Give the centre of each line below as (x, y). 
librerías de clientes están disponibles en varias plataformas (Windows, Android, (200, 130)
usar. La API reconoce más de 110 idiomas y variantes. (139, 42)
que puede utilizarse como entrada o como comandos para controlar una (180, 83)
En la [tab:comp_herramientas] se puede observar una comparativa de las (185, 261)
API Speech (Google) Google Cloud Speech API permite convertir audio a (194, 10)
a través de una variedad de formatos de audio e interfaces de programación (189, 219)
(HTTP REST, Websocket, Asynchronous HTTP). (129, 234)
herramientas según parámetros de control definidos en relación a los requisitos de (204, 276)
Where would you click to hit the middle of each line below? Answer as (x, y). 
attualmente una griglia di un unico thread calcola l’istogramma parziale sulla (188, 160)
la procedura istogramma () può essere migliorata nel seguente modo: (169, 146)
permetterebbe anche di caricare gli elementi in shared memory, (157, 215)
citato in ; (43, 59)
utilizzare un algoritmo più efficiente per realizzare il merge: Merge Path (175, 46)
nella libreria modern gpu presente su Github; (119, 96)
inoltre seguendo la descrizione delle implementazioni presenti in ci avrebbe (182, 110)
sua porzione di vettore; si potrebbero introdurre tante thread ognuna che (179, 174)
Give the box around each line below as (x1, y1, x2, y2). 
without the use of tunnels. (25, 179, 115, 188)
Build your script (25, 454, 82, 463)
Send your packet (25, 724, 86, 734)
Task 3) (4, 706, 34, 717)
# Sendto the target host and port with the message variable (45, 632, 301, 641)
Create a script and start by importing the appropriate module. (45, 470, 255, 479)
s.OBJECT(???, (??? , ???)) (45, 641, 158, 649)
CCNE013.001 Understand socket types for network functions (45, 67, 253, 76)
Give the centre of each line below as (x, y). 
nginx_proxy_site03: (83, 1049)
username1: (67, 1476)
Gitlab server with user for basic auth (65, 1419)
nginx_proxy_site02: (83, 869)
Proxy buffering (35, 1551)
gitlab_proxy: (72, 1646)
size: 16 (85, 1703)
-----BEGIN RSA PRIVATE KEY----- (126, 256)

- - -

All entries must be repeated exactly.

Result for this task |
Give the centre of each line below as (x, y). 
librerías de clientes están disponibles en varias plataformas (Windows, Android, (200, 130)
usar. La API reconoce más de 110 idiomas y variantes. (139, 42)
que puede utilizarse como entrada o como comandos para controlar una (180, 83)
En la [tab:comp_herramientas] se puede observar una comparativa de las (185, 261)
API Speech (Google) Google Cloud Speech API permite convertir audio a (194, 10)
a través de una variedad de formatos de audio e interfaces de programación (189, 219)
(HTTP REST, Websocket, Asynchronous HTTP). (129, 234)
herramientas según parámetros de control definidos en relación a los requisitos de (204, 276)
Where would you click to hit the middle of each line below? Answer as (x, y). 
attualmente una griglia di un unico thread calcola l’istogramma parziale sulla (188, 160)
la procedura istogramma () può essere migliorata nel seguente modo: (169, 146)
permetterebbe anche di caricare gli elementi in shared memory, (157, 215)
citato in ; (43, 59)
utilizzare un algoritmo più efficiente per realizzare il merge: Merge Path (175, 46)
nella libreria modern gpu presente su Github; (119, 96)
inoltre seguendo la descrizione delle implementazioni presenti in ci avrebbe (182, 110)
sua porzione di vettore; si potrebbero introdurre tante thread ognuna che (179, 174)
Give the box around each line below as (x1, y1, x2, y2). 
without the use of tunnels. (25, 179, 115, 188)
Build your script (25, 454, 82, 463)
Send your packet (25, 724, 86, 734)
Task 3) (4, 706, 34, 717)
# Sendto the target host and port with the message variable (45, 632, 301, 641)
Create a script and start by importing the appropriate module. (45, 470, 255, 479)
s.OBJECT(???, (??? , ???)) (45, 641, 158, 649)
CCNE013.001 Understand socket types for network functions (45, 67, 253, 76)
Give the centre of each line below as (x, y). 
nginx_proxy_site03: (83, 1049)
username1: (67, 1476)
Gitlab server with user for basic auth (65, 1419)
nginx_proxy_site02: (83, 869)
Proxy buffering (35, 1551)
gitlab_proxy: (72, 1646)
size: 16 (85, 1703)
-----BEGIN RSA PRIVATE KEY----- (126, 256)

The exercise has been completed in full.